Note: The -MetadataRetentionCleanup 1 parameter is now part of all Merge Agent profiles that ship with SQL Server 2000 SP1 and later.
- If the -MetadataRetentionCleanup parameter is set to 0, automatic cleanup does not occur. In this case, manually initiate retention-based meta data cleanup by executing sp_mergemetadataretentioncleanup. This stored procedure must be executed at every Publisher and Subscriber that should be cleaned up. It is recommended, but not required, that the Publisher and Subscribers be cleaned up at similar points in time (See later section Preventing False Conflicts).
The default retention period for publications is 14 days. If an article belongs to several publications, there might be different retention periods. In that situation, the longest retention period is used to determine the earliest possible time that cleanup can occur.
Important If there are multiple publications on a database, and any one of those publications uses an infinite publication retention period (@retention=0), merge meta data for the database will not automatically be cleaned up. For this reason, use infinite publication retention with caution.
Meta Data Cleanup in Topologies with Different Versions of SQL Server
For automatic retention-based cleanup to occur in a database involved in merge replication, the database and the Merge Agent must both be on servers running SQL Server 2000 SP1 or later. For example:
- A SQL Server 7.0 pull Subscriber will not run cleanup at a SQL Server 2000 SP1 Publisher.
- A SQL Server 2000 SP1 push Merge Agent will not run cleanup in a SQL Server 2000 (without SP1) Subscriber database.

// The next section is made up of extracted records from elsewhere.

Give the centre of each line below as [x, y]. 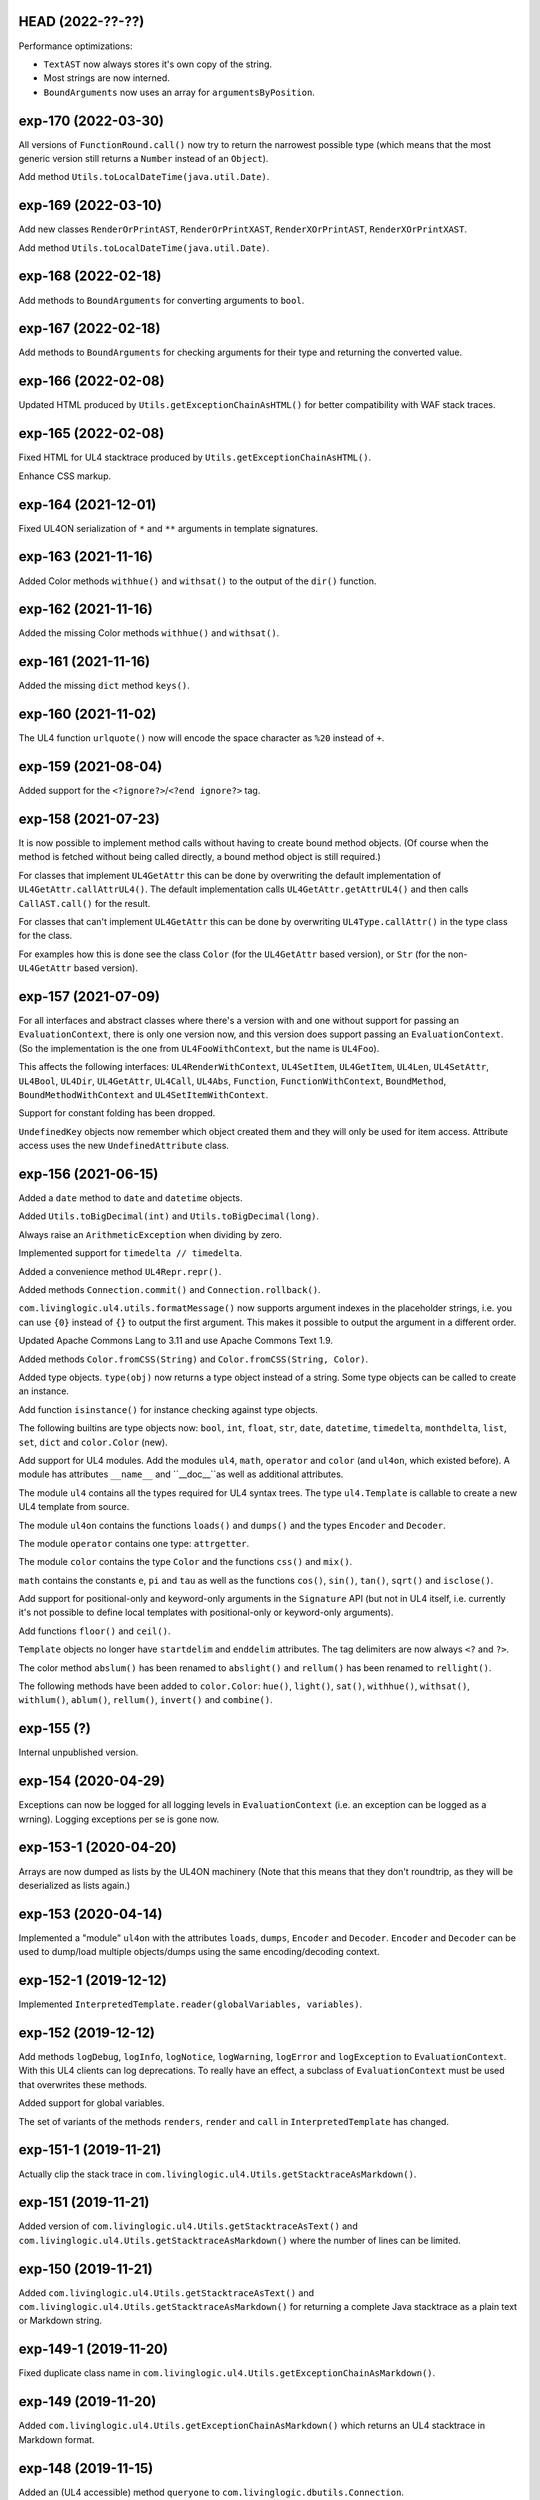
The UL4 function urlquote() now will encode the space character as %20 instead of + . [201, 738]
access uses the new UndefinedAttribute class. [124, 1146]
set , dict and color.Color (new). [93, 1442]
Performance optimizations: [75, 46]
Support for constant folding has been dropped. [117, 1113]
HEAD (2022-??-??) [81, 21]
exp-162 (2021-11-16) [86, 609]
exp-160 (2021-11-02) [87, 714]

- A SQL Server 2000 SP1 push Merge Agent will run cleanup in a Server 2000 SP1 Publisher database even if it has subscribers that are SQL Server 2000 or earlier.
Automatic cleanup on some servers and not on others will at most cause false conflicts, and those should be rare. For topologies that include versions of SQL Server prior to SQL Server 2000 SP1, you may see performance benefits by running sp_mergemetadatacleanup on all servers that aren't cleaned up automatically.
Preventing False Conflicts
Retention-based meta data cleanup prevents non-convergence and silent overwrites of changes at other nodes. However, false conflicts can occur if:
- The meta data is cleaned up at one node and not another in the topology, and
- A subsequent update at the cleaned-up node occurs on a row whose meta data was deleted.
For example, if meta data is cleaned up at the Publisher but not at the Subscriber, and an update is made at the Publisher, a conflict will occur even though data appears to be synchronized.
- To prevent this conflict, make sure meta data is cleaned up at related nodes at about the same time. If -MetadataRetentionCleanup 1 is used, both the Publisher and Subscriber are cleaned up automatically before the merge starts, thereby ensuring that the nodes are cleaned up at the same time.
- If a conflict occurs, use the merge replication conflict viewer to review the conflict and change the outcome if necessary.
If an article belongs to several publications or is in a republishing scenario, it is possible that the retention periods for a given row at the Publisher and Subscriber are different. To reduce the chance of cleaning up meta data on one side but not the other, it is recommended that those different publications have similar retention periods.
Note If there is a large amount of meta data in the system tables that must be cleaned up, the merge process may take longer to run. Clean up the meta data on a regular basis to prevent this issue.